Oral Presentation Advances in Neuroblastoma Research Congress 2016

Identification of germline mutations in 776 children with neuroblastoma (#112)

Douglas R. Stewart 1 , Perry Evans 2 , Trevor Pugh 3 , Hongling Liao 1 , Karina Conkrite 2 , Rajesh Patidar 1 , Kristina A. Cole 2 , Neil Menghani 2 , Lance Farra 2 , Shile Zhang 1 , Sivasish Sindiri 1 , Young Song 1 , Xinyu Wen 1 , Jaime Guidry Auvil 1 , Daniela S. Gerhard 1 , John M. Maris 2 , Javed Khan 1 , Jun Wei 1 , Sharon J. Diskin 2
  1. National Cancer Institute, Bethesda, MD, USA
  2. Children's Hospital of Philadelphia, Philadelphia, PA, United States
  3. Princess Margaret Cancer Centre, Toronto, Canada

BACKGROUND. Genetic susceptibility to neuroblastoma is complex, and the contribution of rare germline mutations beyond ALK and PHOX2B is not known. Here, we report on our efforts to identify rare deleterious germline variants influencing tumorigenesis in sporadic neuroblastoma (NB). 

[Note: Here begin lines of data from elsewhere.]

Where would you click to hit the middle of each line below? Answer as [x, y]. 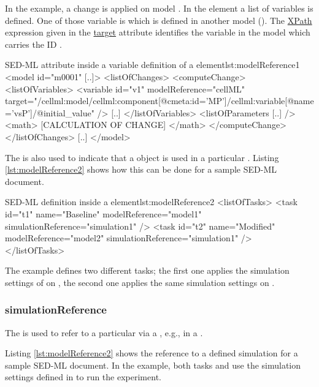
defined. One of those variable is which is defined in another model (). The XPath [159, 20]
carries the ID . [33, 44]
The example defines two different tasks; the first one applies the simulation [147, 270]
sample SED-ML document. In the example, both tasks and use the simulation [153, 365]
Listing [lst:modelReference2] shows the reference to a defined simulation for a [152, 353]
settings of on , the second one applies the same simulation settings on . [140, 282]
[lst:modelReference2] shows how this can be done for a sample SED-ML [141, 169]
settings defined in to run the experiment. [83, 377]

METHODS. We conducted Complete Genomics whole-genome sequencing (106 high-risk tumor-germline) and Illumina exome sequencing (222 high-risk tumor-germline; 52 overlapping with whole-genome). A custom-capture 500-gene panel was sequenced in a representative validation cohort of 500 NB patients (germline-only) and compared to 1,001 cancer-free controls sequenced/analyzed by the same platform/pipeline. Rare variants were annotated using the database for non-synonymous functional predictions (dbNSFP), aggregated, and tested for enrichment compared to Exome Aggregation Consortium (ExAC). Indels were called by bam2MPG and Platypus in the 222 exome cohort and in 1000 Genomes as a control. We initially focused on known cancer predisposition genes and genes underlying syndromes associated with NB.

RESULTS. SNV calls showed high concordance in overlapping exome and whole-genome samples (average 90.4% per sample), and 119/119 (100%) of SNVs tested from non-overlapping cases verified by Sanger sequencing. We observed 131 potentially deleterious rare variants/mutations in known cancer predisposition genes that were either loss of function, or had a CADD score > 20 and predicted to be damaging by multiple algorithms. Considering these, 25/276 cases (9%) harbored known pathogenic mutations, many present in genes previously reported to be mutated in NB: ALK (n=2), APC (n=3), BARD1 (n=3), BRCA1 (n=1), BRCA2 (n=2), CHEK2 (n=3), PALB2 (n=2), PHOX2B (n=1), PINK1 (n=1), NF1 (n=1), SDHB (n=1) and TP53 (n=1). In addition, we identified pathogenic variants in genes underlying syndromes associated with NB, including HRAS (n=1/276, Costello) and EZH2 (1/276, Weaver). 

CONCLUSION. In this case series, we conservatively estimate ~10% of children with NB harbor a known pathogenic germline mutation in a cancer susceptibility gene. Validation sequencing is underway in the 500-sample cohort and evaluation of additional mutations, including non-coding, is ongoing.